_THE TASK_
Lines before the one containing "ramework/AccessibilitySharedUISupport (72, 29)" are to be left out; reproduce that line and all the rest of the entries exactly.

_SUPPLIED ENTRIES_
BEGIN
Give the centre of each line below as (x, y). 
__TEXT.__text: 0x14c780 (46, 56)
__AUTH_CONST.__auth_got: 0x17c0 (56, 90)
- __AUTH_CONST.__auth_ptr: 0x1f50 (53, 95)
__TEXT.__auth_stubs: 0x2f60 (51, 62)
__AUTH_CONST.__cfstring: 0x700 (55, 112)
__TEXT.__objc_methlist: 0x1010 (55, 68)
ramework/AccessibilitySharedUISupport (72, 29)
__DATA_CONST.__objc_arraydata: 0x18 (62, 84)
END
_YOUR SOLUTION_
ramework/AccessibilitySharedUISupport (72, 29)
__DATA_CONST.__objc_arraydata: 0x18 (62, 84)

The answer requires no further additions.